Guardrails AI
Guardrails AI is a framework for validating LLM outputs using a community-driven hub of validators for safety, PII detection, content quality, and more. MLflow's Guardrails AI integration allows you to use Guardrails validators as MLflow scorers, providing rule-based evaluation without requiring LLM calls.
Prerequisites
Guardrails AI scorers require the guardrails-ai package:
pip install guardrails-ai
Quick Start
- Invoke directly
- Invoke with evaluate()
from mlflow.genai.scorers.guardrails import ToxicLanguage
scorer = ToxicLanguage(threshold=0.7)
feedback = scorer(
outputs="This is a professional and helpful response.",
)
print(feedback.value) # "yes" or "no"
import mlflow
from mlflow.genai.scorers.guardrails import ToxicLanguage, DetectPII
eval_dataset = [
{
"inputs": {"query": "What is MLflow?"},
"outputs": "MLflow is an open-source platform for managing machine learning workflows.",
},
{
"inputs": {"query": "How do I contact support?"},
"outputs": "You can reach us at support@example.com or call 555-0123.",
},
]
results = mlflow.genai.evaluate(
data=eval_dataset,
scorers=[
ToxicLanguage(threshold=0.7),
DetectPII(),
],
)
Available Guardrails AI Scorers
Safety and Content Quality
Detect harmful content, PII, and other safety issues in LLM outputs:
| Scorer | What does it evaluate? | Guardrails Hub |
|---|---|---|
| ToxicLanguage | Does the output contain toxic or offensive language? | Link |
| NSFWText | Does the output contain NSFW or explicit content? | Link |
| DetectJailbreak | Does the input contain a jailbreak or prompt injection attempt? | Link |
| DetectPII | Does the output contain personally identifiable information? | Link |
| SecretsPresent | Does the output contain API keys, tokens, or other secrets? | Link |
| GibberishText | Does the output contain nonsensical or incoherent text? | Link |
Creating Scorers by Name
You can also create Guardrails AI scorers dynamically using get_scorer:
from mlflow.genai.scorers.guardrails import get_scorer
# Create scorer by name
scorer = get_scorer(
validator_name="ToxicLanguage",
threshold=0.7,
)
feedback = scorer(
outputs="This is a professional response.",
)
Configuration
Guardrails AI scorers accept validator-specific parameters.

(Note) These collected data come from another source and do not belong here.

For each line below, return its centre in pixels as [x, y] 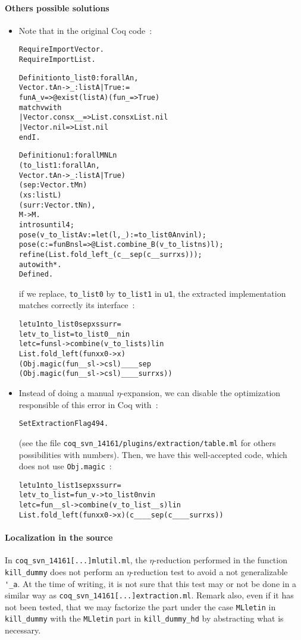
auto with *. [40, 264]
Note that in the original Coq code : [85, 30]
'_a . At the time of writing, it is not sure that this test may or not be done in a [151, 583]
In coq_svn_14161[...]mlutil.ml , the [76, 560]
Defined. [36, 274]
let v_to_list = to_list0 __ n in [74, 334]
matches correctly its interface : [77, 305]
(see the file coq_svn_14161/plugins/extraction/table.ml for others [147, 442]

Any additional keyword arguments are passed directly to the underlying Guardrails validator:
from mlflow.genai.scorers.guardrails import ToxicLanguage, DetectPII, DetectJailbreak
# Toxicity detection with custom threshold
scorer = ToxicLanguage(
threshold=0.7, # Confidence threshold for detection
validation_method="sentence", # "sentence" or "full" text validation
)
# PII detection with custom entity types
pii_scorer = DetectPII(
pii_entities=["CREDIT_CARD", "SSN", "EMAIL_ADDRESS"],
)
# Jailbreak detection with custom sensitivity
jailbreak_scorer = DetectJailbreak(
threshold=0.9, # Lower values are more sensitive
)
Refer to the Guardrails AI documentation and the Guardrails Hub for validator-specific parameters and the full list of available validators.